There has been speculation, based on the timing of the announcement, that Lamoreello eventually made the move to fire Trotz based on what he heard from the players in post-season meetings. Sure, he waited until after that was done before he pulled the trigger, though one Eastern Conference executive said he’s heard grumbling about the state of Trotz’s job since February. Since Lamoreello refused to offer much of an explanation, this speculation will continue until there is more concrete evidence.

What may also be true is that Lamurillo simply felt that the Islanders players had become very comfortable under Trotz.

Or maybe a combination of the two. Every player on an NHL team has a different relationship and experience with their coach than the man sitting next to them, and it would be foolish to define “players” as one broad, homogeneous unit.

But this phrase that Lamoreello used, “on notice,” could indicate that he thinks players need to collectively pay a little more. That’s why he’s made changes in the past, including that moment 20 years ago when he switched from Robinson, who is seen as a player coach, to Constantine.

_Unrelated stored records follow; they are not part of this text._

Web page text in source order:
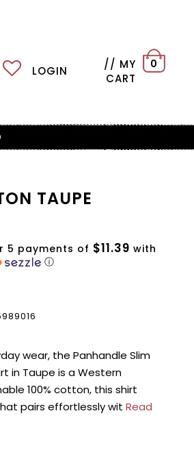
LOGIN
// MY
CART
0
TAUPE
5 payments of $11.39 with
ⓘ
wear, the Panhandle Slim
in Taupe is a Western
100% cotton, this shirt
pairs effortlessly wit Read
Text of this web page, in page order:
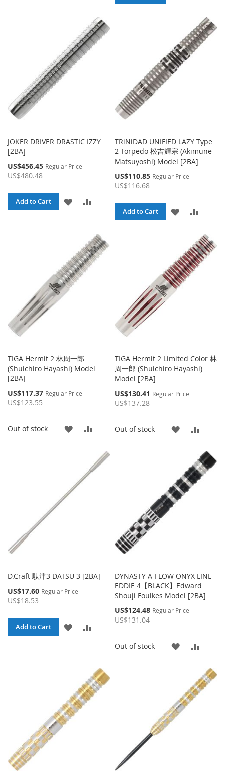
WISH
LIST
COMPARE
WISH
LIST
JOKER DRIVER DRASTIC IZZY
[2BA]
Special
Price
US$456.45 Regular Price
US$480.48
Add to Cart
ADD
LIST
COMPARE
TRiNiDAD UNIFIED LAZY Type
2 Torpedo 松吉輝宗 (Akimune
Matsuyoshi) Model [2BA]
Special
Price
US$110.85 Regular Price
US$116.68
Add to Cart
ADD
WISH
LIST
TIGA Hermit 2 林周一郎
(Shuichiro Hayashi) Model
[2BA]
Special
Price
US$117.37 Regular Price
US$123.55
Out of stock
ADD
LIST
COMPARE
TIGA Hermit 2 Limited Color 林
周一郎 (Shuichiro Hayashi)
Model [2BA]
Special
Price
US$130.41 Regular Price
US$137.28
Out of stock
ADD
WISH
LIST
D.Craft 駄津3 DATSU 3 [2BA]
Special
Price
US$17.60 Regular Price
US$18.53
Add to Cart
ADD
LIST
DYNASTY A-FLOW ONYX LINE
EDDIE 4【BLACK】Edward
Shouji Foulkes Model [2BA]
Special
Price
US$124.48 Regular Price
US$131.04
Out of stock
ADD
WISH
LIST
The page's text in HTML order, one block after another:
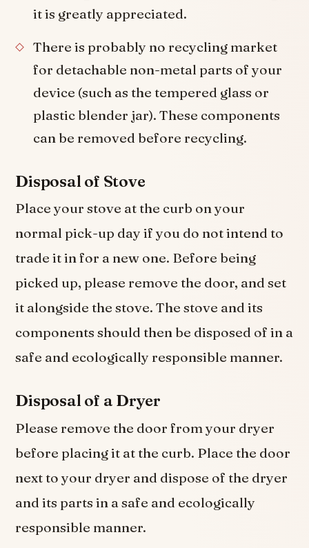
it is greatly appreciated.
There is probably no recycling market
for detachable non-metal parts of your
device (such as the tempered glass or
plastic blender jar). These components
can be removed before recycling.
Disposal of Stove
Place your stove at the curb on your
normal pick-up day if you do not intend to
trade it in for a new one. Before being
picked up, please remove the door, and set
it alongside the stove. The stove and its
components should then be disposed of in a
safe and ecologically responsible manner.
Disposal of a Dryer
Please remove the door from your dryer
before placing it at the curb. Place the door
next to your dryer and dispose of the dryer
and its parts in a safe and ecologically
responsible manner.
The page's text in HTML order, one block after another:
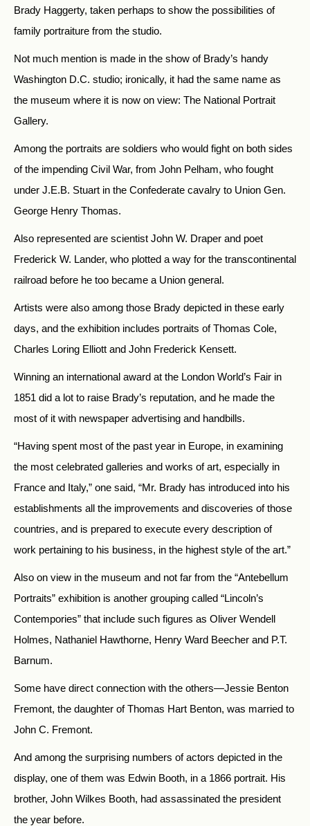
Brady Haggerty, taken perhaps to show the possibilities of
family portraiture from the studio.
Not much mention is made in the show of Brady’s handy
Washington D.C. studio; ironically, it had the same name as
the museum where it is now on view: The National Portrait
Gallery.
Among the portraits are soldiers who would fight on both sides
of the impending Civil War, from John Pelham, who fought
under J.E.B. Stuart in the Confederate cavalry to Union Gen.
George Henry Thomas.
Also represented are scientist John W. Draper and poet
Frederick W. Lander, who plotted a way for the transcontinental
railroad before he too became a Union general.
Artists were also among those Brady depicted in these early
days, and the exhibition includes portraits of Thomas Cole,
Charles Loring Elliott and John Frederick Kensett.
Winning an international award at the London World’s Fair in
1851 did a lot to raise Brady’s reputation, and he made the
most of it with newspaper advertising and handbills.
“Having spent most of the past year in Europe, in examining
the most celebrated galleries and works of art, especially in
France and Italy,” one said, “Mr. Brady has introduced into his
establishments all the improvements and discoveries of those
countries, and is prepared to execute every description of
work pertaining to his business, in the highest style of the art.”
Also on view in the museum and not far from the “Antebellum
Portraits” exhibition is another grouping called “Lincoln’s
Contempories” that include such figures as Oliver Wendell
Holmes, Nathaniel Hawthorne, Henry Ward Beecher and P.T.
Barnum.
Some have direct connection with the others—Jessie Benton
Fremont, the daughter of Thomas Hart Benton, was married to
John C. Fremont.
And among the surprising numbers of actors depicted in the
display, one of them was Edwin Booth, in a 1866 portrait. His
brother, John Wilkes Booth, had assassinated the president
the year before.

“It’s the players’ fault,” Lamoreello said in 2002, via the same article from The Globe and Mail. “This team needs a coach for Kevin’s character, structure, discipline and accountability.”

And Constantine could use the hammer. According to one player who played with him in the mid-2000s, “Once you know him, he can be friendly, but he usually got us very focused and was tough.”

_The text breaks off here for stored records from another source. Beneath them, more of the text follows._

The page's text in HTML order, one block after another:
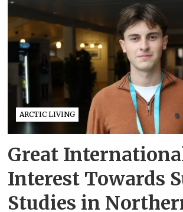
ARCTIC LIVING
Great
Interest Towards
Studies in
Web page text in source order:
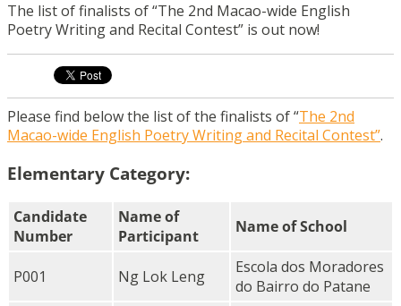
The list of finalists of “The 2nd Macao-wide English
Poetry Writing and Recital Contest” is out now!
Please find below the list of the finalists of “The 2nd
Macao-wide English Poetry Writing and Recital Contest”.
Elementary Category:
Candidate
Number
Name of
Participant
Name of School
P001 Ng Lok Leng
Escola dos Moradores
do Bairro do Patane
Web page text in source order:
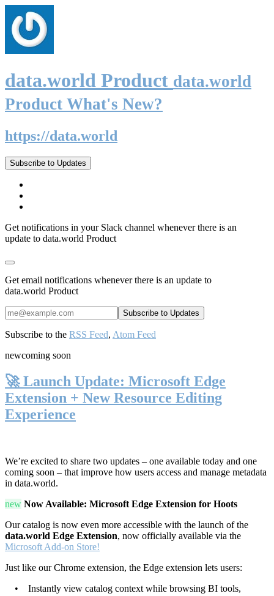
data.world Product data.world
Product What's New?
https://data.world
Subscribe to Updates
Get notifications in your Slack channel whenever there is an
update to data.world Product
Get email notifications whenever there is an update to
data.world Product
Subscribe to the RSS Feed, Atom Feed
newcoming soon
🚀 Launch Update: Microsoft Edge
Extension + New Resource Editing
Experience
We’re excited to share two updates – one available today and one
coming soon – that improve how users access and manage metadata
in data.world.
new Now Available: Microsoft Edge Extension for Hoots
Our catalog is now even more accessible with the launch of the
data.world Edge Extension, now officially available via the
Microsoft Add-on Store!
Just like our Chrome extension, the Edge extension lets users:
• Instantly view catalog context while browsing BI tools,
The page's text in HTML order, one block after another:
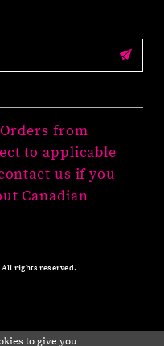
from
to applicable
us if you
Canadian
rights reserved.
to give you
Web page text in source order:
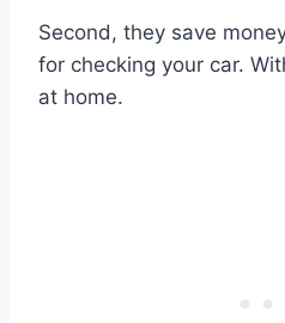
Second, they save
for checking your car.
at home.
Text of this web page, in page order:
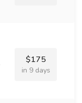
$175
in 9 days
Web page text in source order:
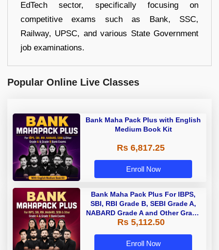
EdTech sector, specifically focusing on
competitive exams such as Bank, SSC,
Railway, UPSC, and various State Government
job examinations.
Popular Online Live Classes
Bank Maha Pack Plus with English
Medium Book Kit
Rs 6,817.25
Enroll Now
Bank Maha Pack Plus For IBPS,
SBI, RBI Grade B, SEBI Grade A,
NABARD Grade A and Other Grade
A & Grade B Bank Exams
Rs 5,112.50
Enroll Now
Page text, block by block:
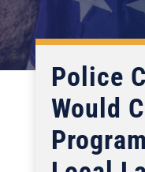
Police
Would
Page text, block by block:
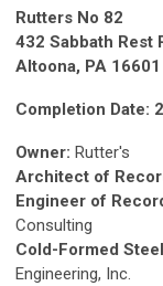
Rutters No 82
432 Sabbath Rest
Altoona, PA 16601
Completion Date:
Owner: Rutter's
Architect of
Engineer of
Consulting
Cold-Formed
Engineering, Inc.
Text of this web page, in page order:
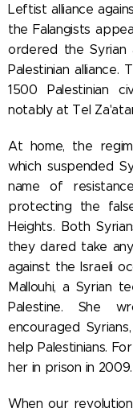
Leftist alliance
the Falangists
ordered the
Palestinian
1500 Palestinian
notably at Tel
At home, the
which suspended
name of
protecting the
Heights. Both
they dared take
against the Israeli
Mallouhi, a Syrian
Palestine. She
encouraged
help Palestinians.
her in prison in
When our

Babcock is also not known as a warm and mysterious man. This seems to be a large part of the reason why he was eventually left behind by Maple Leafs. The game and players’ personalities have changed since Babcock first entered the league, and he told LeBron he would change his coaching style if he got another chance, but he could still be the kind of guy Lamoreello looks up to. The islanders also have a tight-knit and veteran group, so there’s probably mutual respect between the players and Babcock, who still has a Stanley Cup and two Olympic gold medals on his résumé.

“I love the players,” Babcock said. “Do I push them too hard? Absolutely. But by saying that, do you want to cross the line with them? In no time at all.”

At times, he’s overstepped the bounds, whether it’s asking a rookie Marner to order his teammates’ work ethic or treating players in a way that has led former Red Wings striker Johann Franzen to describe him as a “terrible person” and a “bully”. Is this important to Amoreello?

It’s unlikely that there will be much information leaking from Islanders GM, of course, and there is no indication how long this search for training might take. But if Lamurillo targets Babcock, and the coach sees the veteran islander’s roster as a good chance to get back into the game and achieve instant success, it probably won’t take long to get it done.